# Happy Mothers Day !!!



## cape chef (Jul 31, 2000)

To all you Mommy's out their :bounce: :bounce:


----------



## momoreg (Mar 4, 2000)

Thanks, CC.  You're so sweet!


----------



## chrose (Nov 20, 2000)

CC......Suck up


----------



## cape chef (Jul 31, 2000)




----------



## chrose (Nov 20, 2000)




----------



## headless chicken (Apr 28, 2003)

Happy Mothers Day to all the mothers and mothers to be!

Mom had the best mothers day in a long time. For a year now, there was a feud between my middle uncle and the rest of my family (my mother with my other 2 uncles) since my grandmother passed away, whole money issue thing, complicated and won't get into the nasties. All ties between us got cut off, he even forbided us from seeing his kids (currently 10 and 7, son and daughter). 

Well, hes been going through some marriage issues and what with it being mothers day, it dawned on him how wrong and pig headed he was. Next thing we know, he calls us up to appologize and for some guidance (mom being the family expert on couple issues) then we all had a nice last minute bbq at his new place. 
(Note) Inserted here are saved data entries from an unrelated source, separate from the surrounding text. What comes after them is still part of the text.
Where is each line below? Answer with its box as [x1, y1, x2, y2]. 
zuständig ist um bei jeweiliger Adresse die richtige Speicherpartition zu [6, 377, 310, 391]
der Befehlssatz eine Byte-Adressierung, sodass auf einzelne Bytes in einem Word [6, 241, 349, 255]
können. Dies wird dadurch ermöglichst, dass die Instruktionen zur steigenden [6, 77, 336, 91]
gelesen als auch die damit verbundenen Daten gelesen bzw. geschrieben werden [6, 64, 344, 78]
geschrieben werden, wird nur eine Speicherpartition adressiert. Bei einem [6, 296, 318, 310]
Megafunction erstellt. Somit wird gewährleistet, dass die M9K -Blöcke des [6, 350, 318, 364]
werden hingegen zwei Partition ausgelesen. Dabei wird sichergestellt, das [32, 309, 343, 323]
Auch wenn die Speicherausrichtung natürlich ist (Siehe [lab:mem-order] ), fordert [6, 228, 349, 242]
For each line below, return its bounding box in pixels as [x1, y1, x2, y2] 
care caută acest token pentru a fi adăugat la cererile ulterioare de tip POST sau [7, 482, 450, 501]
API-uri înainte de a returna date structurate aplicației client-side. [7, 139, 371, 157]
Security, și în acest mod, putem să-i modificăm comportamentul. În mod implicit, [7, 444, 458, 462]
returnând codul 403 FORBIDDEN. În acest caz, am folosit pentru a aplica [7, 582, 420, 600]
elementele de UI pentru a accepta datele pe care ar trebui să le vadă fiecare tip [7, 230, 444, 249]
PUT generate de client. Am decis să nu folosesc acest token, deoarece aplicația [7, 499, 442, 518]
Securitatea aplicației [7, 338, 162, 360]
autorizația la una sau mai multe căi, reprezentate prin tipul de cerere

What more could my mother ask for. She being the head of the family now gets reunited with her lost part of her family. We may now have to try to accomidate 4 more people on our annual family cruise


----------



## momoreg (Mar 4, 2000)




----------



## harpua (May 4, 2005)

My mom enjoyed a nice mediterranean meal, complete with Halvah.. ooh, halvah, where have you been all my life?


----------